**Work to complete:** Check the records below for the word "file" and state how many lines contain it, replying with the number only.

**Provided records:**
*** Begin section ***

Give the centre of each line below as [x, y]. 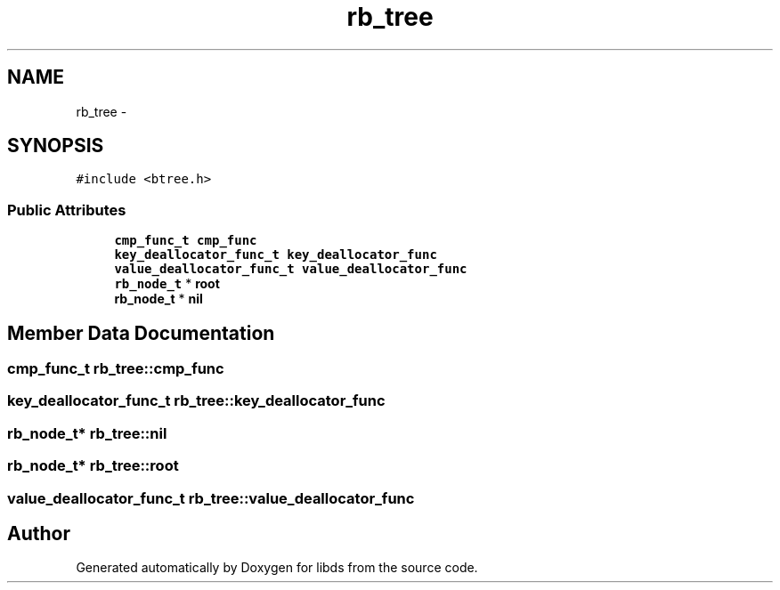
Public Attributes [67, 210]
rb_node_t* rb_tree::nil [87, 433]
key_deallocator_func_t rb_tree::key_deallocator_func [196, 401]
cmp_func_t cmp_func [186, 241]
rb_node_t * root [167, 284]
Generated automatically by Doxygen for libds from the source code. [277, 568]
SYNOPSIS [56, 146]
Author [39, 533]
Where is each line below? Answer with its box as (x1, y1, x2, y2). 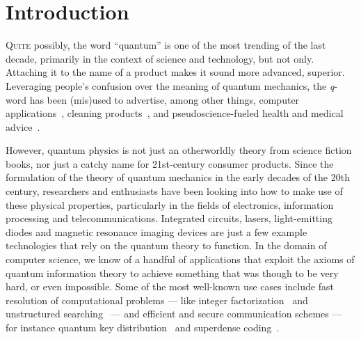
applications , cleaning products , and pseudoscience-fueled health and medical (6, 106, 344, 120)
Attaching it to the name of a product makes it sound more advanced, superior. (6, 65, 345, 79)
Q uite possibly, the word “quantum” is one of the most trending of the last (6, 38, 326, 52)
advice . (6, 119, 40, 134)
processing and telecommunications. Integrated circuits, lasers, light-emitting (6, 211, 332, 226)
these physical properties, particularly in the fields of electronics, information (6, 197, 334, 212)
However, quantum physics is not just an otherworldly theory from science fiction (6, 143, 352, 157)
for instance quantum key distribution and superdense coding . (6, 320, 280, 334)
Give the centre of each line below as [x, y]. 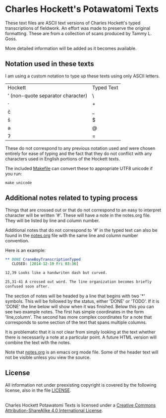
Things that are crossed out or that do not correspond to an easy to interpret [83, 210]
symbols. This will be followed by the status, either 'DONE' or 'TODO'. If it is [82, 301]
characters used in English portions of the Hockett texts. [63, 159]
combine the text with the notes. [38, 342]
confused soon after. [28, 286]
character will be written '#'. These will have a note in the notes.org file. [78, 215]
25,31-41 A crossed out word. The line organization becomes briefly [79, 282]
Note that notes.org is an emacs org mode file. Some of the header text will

*** End section ***
*** Begin section ***

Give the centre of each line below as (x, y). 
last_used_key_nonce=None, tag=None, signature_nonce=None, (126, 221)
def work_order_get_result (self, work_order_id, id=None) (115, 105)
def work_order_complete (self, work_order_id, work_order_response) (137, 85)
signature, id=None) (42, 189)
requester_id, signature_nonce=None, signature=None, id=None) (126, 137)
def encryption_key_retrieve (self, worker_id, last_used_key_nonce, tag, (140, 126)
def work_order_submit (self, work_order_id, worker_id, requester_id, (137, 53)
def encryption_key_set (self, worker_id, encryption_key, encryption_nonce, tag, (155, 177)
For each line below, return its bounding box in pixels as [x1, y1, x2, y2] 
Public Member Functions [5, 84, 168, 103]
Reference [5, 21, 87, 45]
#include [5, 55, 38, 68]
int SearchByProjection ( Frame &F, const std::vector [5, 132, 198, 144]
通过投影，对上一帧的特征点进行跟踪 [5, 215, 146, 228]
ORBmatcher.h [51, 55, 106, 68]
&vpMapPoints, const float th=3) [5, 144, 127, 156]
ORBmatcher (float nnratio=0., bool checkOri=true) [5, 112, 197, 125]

*** End section ***
*** Begin section ***

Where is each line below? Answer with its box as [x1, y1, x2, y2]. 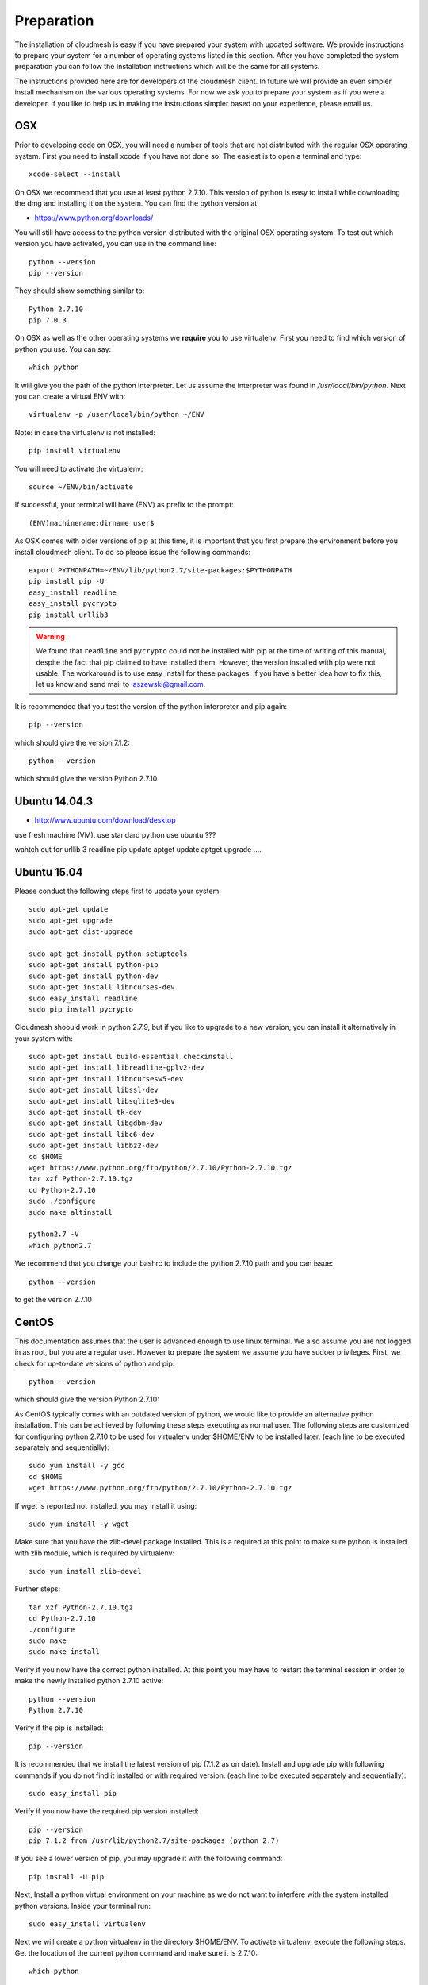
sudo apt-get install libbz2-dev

*** End section ***

**Answer space:** 2